Представленная только что констатация исследователя имеет самое прямое и, можно сказать, сугубое отношение к нашей теме.
Понятно, что любое реальное продвижение, попытка уяснить сложную природу присутствия и функционирования евангельских текстов в художественных произведениях Достоевского обязывает к принципиальному расширению самих подходов к данной проблеме. Одним из них, притом, на наш взгляд, важнейшим, может и должно стать специальное рассмотрение библейской аллюзийности «Братьев Карамазовых», ее пафоса, технологических форм и приемов, системной логики ее поэтики.
Такое рассмотрение уже началось, но пока только началось. Внимание отечественной филологии к названной проблеме далеко еще не соответствует методологическому потенциалу аллюзийной поверки текста «Братьев Карамазовых». И дело здесь в том, что даже в лучших работах последнего времени появляются пока, хотя и любопытные порой, однако же только фрагментарные и, как правило, не вполне разработанные даже в своих собственных границах наблюдения и версии.
Разрозненность таких частных счастливых находок, по определению трудно отслеживаемая, сильно препятствует действительному погружению в глубины проблемы, выходу на простор целостного, системного обозрения библейских «загадок» романа Достоевского, которые прочитываются адекватно лишь с использованием единого, библейского в нашем случае, кода. Именно так хотим мы прочитать заново роман «Братья Карамазовы».

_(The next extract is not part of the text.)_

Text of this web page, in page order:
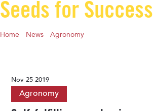
Seeds for Success
Home News Agronomy
Nov 25 2019
Agronomy

Всё сказанное о нынешнем состоянии достоевистики побуждает нас поставить перед собой в настоящем исследовании следующие цели и задачи: во-первых, отправляясь от своего понимания принципиальной библейской аллюзийности текста, мы попробуем снять накопившиеся за долгие десятилетия недоразумения в более или менее общепринятых трактовках образа Ивана Карамазова как дерзкого богоборца, кощунствующего релятивиста и аморалиста; во-вторых, мы намереваемся обозреть и классифицировать в содержательном и формальном планах интертекстуальные связи «Братьев Карамазовых» с текстом Библии, в-третьих, в логике системного видения библейских аллюзий в романе, мы должны уяснить для себя ветхозаветную прототипичность образа Ивана Карамазова. При этом мы держим в уме его родство со вполне определенным героем Писания – Люцифером. Именно с «первоангелом Денницей», не с сатаной. Данная оговорка имеет для нас принципиальный смысл. В этом пункте мы, как нам кажется, существенно расходимся с давно сложившейся традицией, с преобладанием обличительных по преимуществу характеристик в разговорах о беде среднего из братьев Карамазовых. Люциферическое «просвечивание» внутреннего мира Ивана поможет нам уяснить трагическую, а не вульгарно-кощунственную природу его бунтарства. Обстоятельное обоснование этой версии является главной задачей работы[50]; в-четвертых, в обретенном библейском ключе попытаемся уяснить истинную природу богоборчества «страдающего неверием атеиста», решимся снять с героя обвинения в заведомом и однозначном сатанизме, раскрыть люциферически-трагический характер его бунта.